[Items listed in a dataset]
== Segment start ==
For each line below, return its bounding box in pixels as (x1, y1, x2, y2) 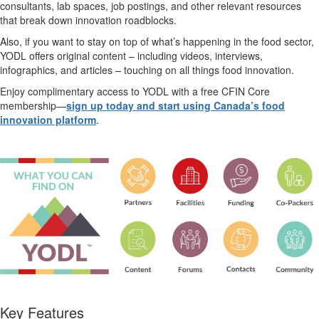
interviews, (215, 48, 263, 63)
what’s (152, 34, 180, 48)
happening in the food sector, (180, 34, 314, 48)
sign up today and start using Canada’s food (66, 98, 285, 113)
== Segment end ==
Apart from the images, every line above needs to be printed again exactly.

For each line below, return its bounding box in pixels as (x1, y1, x2, y2) 
interviews, (215, 48, 263, 63)
what’s (152, 34, 180, 48)
happening in the food sector, (180, 34, 314, 48)
sign up today and start using Canada’s food (66, 98, 285, 113)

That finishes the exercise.